__DATA TO USE__.
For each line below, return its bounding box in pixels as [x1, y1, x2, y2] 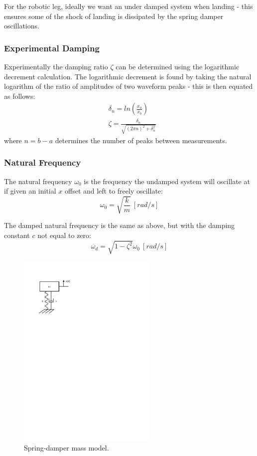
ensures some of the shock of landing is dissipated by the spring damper [4, 10, 224, 21]
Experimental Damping [4, 41, 100, 54]
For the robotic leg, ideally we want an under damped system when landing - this [4, 1, 253, 11]
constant [4, 230, 30, 240]
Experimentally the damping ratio [4, 61, 108, 71]
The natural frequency [4, 176, 72, 186]
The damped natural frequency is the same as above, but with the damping [4, 220, 235, 230]
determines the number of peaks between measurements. [55, 135, 227, 145]
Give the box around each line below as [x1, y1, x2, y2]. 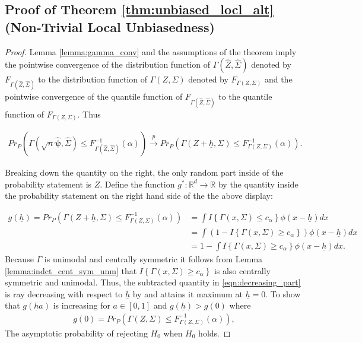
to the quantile [218, 90, 272, 103]
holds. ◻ [198, 326, 231, 339]
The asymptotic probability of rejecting [5, 326, 148, 339]
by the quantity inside [218, 177, 299, 190]
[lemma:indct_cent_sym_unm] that [5, 264, 137, 277]
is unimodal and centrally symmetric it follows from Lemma [44, 252, 263, 265]
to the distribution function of [38, 73, 148, 85]
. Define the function [100, 177, 175, 190]
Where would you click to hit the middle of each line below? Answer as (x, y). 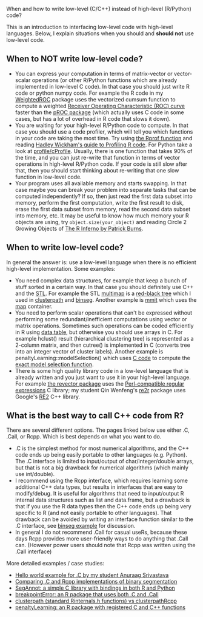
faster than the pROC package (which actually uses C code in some (99, 112)
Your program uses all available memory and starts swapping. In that (101, 183)
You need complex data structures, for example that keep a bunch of (101, 280)
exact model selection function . (54, 364)
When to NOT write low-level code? (75, 59)
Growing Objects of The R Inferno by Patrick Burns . (79, 228)
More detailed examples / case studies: (55, 564)
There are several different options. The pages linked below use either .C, (98, 430)
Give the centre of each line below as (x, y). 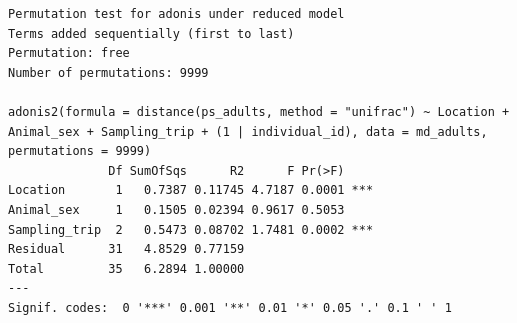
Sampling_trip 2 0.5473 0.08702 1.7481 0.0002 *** (191, 229)
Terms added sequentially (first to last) (151, 33)
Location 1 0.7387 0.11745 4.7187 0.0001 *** (191, 190)
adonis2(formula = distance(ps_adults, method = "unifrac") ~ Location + (259, 111)
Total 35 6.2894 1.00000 (126, 268)
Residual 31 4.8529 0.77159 (126, 249)
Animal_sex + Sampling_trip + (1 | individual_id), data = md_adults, (248, 131)
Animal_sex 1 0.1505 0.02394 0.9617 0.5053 (176, 209)
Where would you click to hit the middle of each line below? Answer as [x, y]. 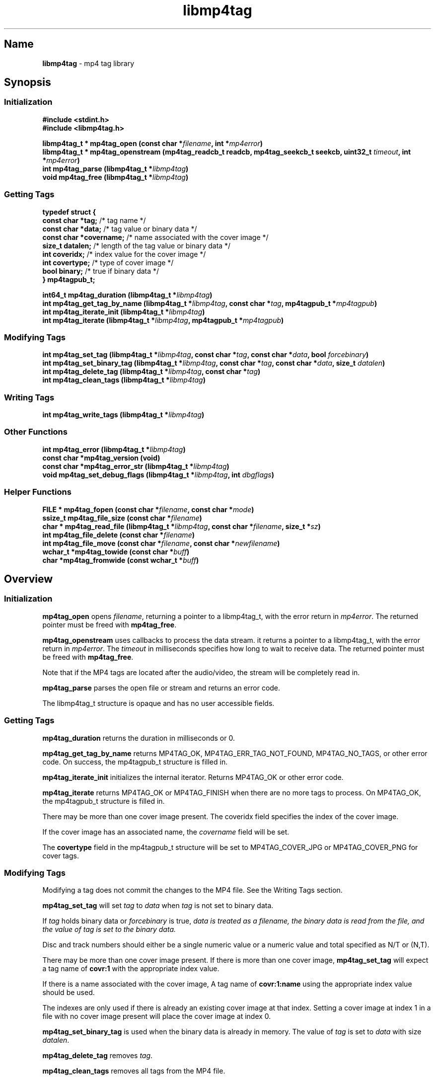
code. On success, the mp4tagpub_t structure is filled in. [135, 762]
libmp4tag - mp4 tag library [88, 63]
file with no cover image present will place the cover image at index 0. [157, 1016]
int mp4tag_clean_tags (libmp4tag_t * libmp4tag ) [124, 380]
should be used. [69, 993]
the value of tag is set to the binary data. [109, 929]
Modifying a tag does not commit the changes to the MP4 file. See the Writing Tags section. [192, 890]
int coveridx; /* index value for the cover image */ [124, 254]
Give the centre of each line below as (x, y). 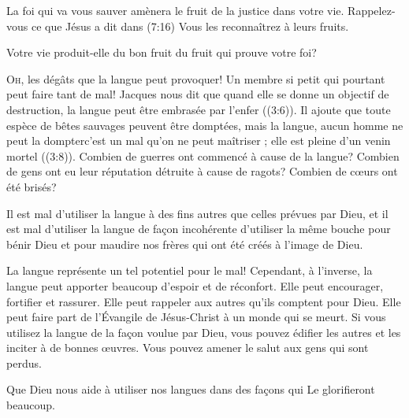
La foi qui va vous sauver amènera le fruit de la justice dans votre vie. (175, 10)
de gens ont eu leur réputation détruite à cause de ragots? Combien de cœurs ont (202, 171)
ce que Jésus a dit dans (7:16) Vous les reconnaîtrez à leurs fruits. (190, 26)
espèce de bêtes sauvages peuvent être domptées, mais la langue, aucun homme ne (205, 125)
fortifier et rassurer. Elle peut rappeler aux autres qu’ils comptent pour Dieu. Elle (204, 301)
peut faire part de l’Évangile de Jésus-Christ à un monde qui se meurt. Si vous (196, 317)
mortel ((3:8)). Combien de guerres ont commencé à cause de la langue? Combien (203, 155)
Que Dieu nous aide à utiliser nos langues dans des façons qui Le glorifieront (191, 389)
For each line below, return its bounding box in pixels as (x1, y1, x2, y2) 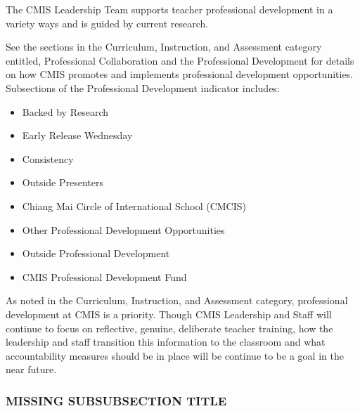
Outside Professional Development (22, 246, 170, 261)
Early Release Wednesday (22, 128, 133, 143)
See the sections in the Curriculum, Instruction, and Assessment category (6, 39, 322, 54)
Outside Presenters (22, 175, 104, 190)
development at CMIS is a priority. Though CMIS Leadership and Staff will (6, 306, 332, 321)
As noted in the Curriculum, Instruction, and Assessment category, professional (6, 293, 348, 308)
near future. (6, 362, 57, 377)
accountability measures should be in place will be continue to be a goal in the (6, 348, 344, 363)

__WHAT TO PRODUCE__. Could the material above be written out again word for word, with the pictures dropped?

__EXERCISE ANSWER__.
For each line below, return its bounding box in pixels as [x1, y1, x2, y2] 
ensures some of the shock of landing is dissipated by the spring damper [4, 10, 224, 21]
Experimental Damping [4, 41, 100, 54]
For the robotic leg, ideally we want an under damped system when landing - this [4, 1, 253, 11]
constant [4, 230, 30, 240]
Experimentally the damping ratio [4, 61, 108, 71]
The natural frequency [4, 176, 72, 186]
The damped natural frequency is the same as above, but with the damping [4, 220, 235, 230]
determines the number of peaks between measurements. [55, 135, 227, 145]
Give the box around each line below as [x1, y1, x2, y2]. 
to the quantile [218, 90, 272, 103]
holds. ◻ [198, 326, 231, 339]
The asymptotic probability of rejecting [5, 326, 148, 339]
by the quantity inside [218, 177, 299, 190]
[lemma:indct_cent_sym_unm] that [5, 264, 137, 277]
is unimodal and centrally symmetric it follows from Lemma [44, 252, 263, 265]
to the distribution function of [38, 73, 148, 85]
. Define the function [100, 177, 175, 190]
Where would you click to hit the middle of each line below? Answer as (x, y). 
faster than the pROC package (which actually uses C code in some (99, 112)
Your program uses all available memory and starts swapping. In that (101, 183)
You need complex data structures, for example that keep a bunch of (101, 280)
exact model selection function . (54, 364)
When to NOT write low-level code? (75, 59)
Growing Objects of The R Inferno by Patrick Burns . (79, 228)
More detailed examples / case studies: (55, 564)
There are several different options. The pages linked below use either .C, (98, 430)
Give the centre of each line below as (x, y). 
Sampling_trip 2 0.5473 0.08702 1.7481 0.0002 *** (191, 229)
Terms added sequentially (first to last) (151, 33)
Location 1 0.7387 0.11745 4.7187 0.0001 *** (191, 190)
adonis2(formula = distance(ps_adults, method = "unifrac") ~ Location + (259, 111)
Total 35 6.2894 1.00000 (126, 268)
Residual 31 4.8529 0.77159 (126, 249)
Animal_sex + Sampling_trip + (1 | individual_id), data = md_adults, (248, 131)
Animal_sex 1 0.1505 0.02394 0.9617 0.5053 (176, 209)
Where would you click to hit the middle of each line below? Answer as [x, y]. 
code. On success, the mp4tagpub_t structure is filled in. [135, 762]
libmp4tag - mp4 tag library [88, 63]
file with no cover image present will place the cover image at index 0. [157, 1016]
int mp4tag_clean_tags (libmp4tag_t * libmp4tag ) [124, 380]
should be used. [69, 993]
the value of tag is set to the binary data. [109, 929]
Modifying a tag does not commit the changes to the MP4 file. See the Writing Tags section. [192, 890]
int coveridx; /* index value for the cover image */ [124, 254]
Give the centre of each line below as (x, y). 
La foi qui va vous sauver amènera le fruit de la justice dans votre vie. (175, 10)
de gens ont eu leur réputation détruite à cause de ragots? Combien de cœurs ont (202, 171)
ce que Jésus a dit dans (7:16) Vous les reconnaîtrez à leurs fruits. (190, 26)
espèce de bêtes sauvages peuvent être domptées, mais la langue, aucun homme ne (205, 125)
fortifier et rassurer. Elle peut rappeler aux autres qu’ils comptent pour Dieu. Elle (204, 301)
peut faire part de l’Évangile de Jésus-Christ à un monde qui se meurt. Si vous (196, 317)
mortel ((3:8)). Combien de guerres ont commencé à cause de la langue? Combien (203, 155)
Que Dieu nous aide à utiliser nos langues dans des façons qui Le glorifieront (191, 389)
For each line below, return its bounding box in pixels as (x1, y1, x2, y2) 
Outside Professional Development (22, 246, 170, 261)
Early Release Wednesday (22, 128, 133, 143)
See the sections in the Curriculum, Instruction, and Assessment category (6, 39, 322, 54)
Outside Presenters (22, 175, 104, 190)
development at CMIS is a priority. Though CMIS Leadership and Staff will (6, 306, 332, 321)
As noted in the Curriculum, Instruction, and Assessment category, professional (6, 293, 348, 308)
near future. (6, 362, 57, 377)
accountability measures should be in place will be continue to be a goal in the (6, 348, 344, 363)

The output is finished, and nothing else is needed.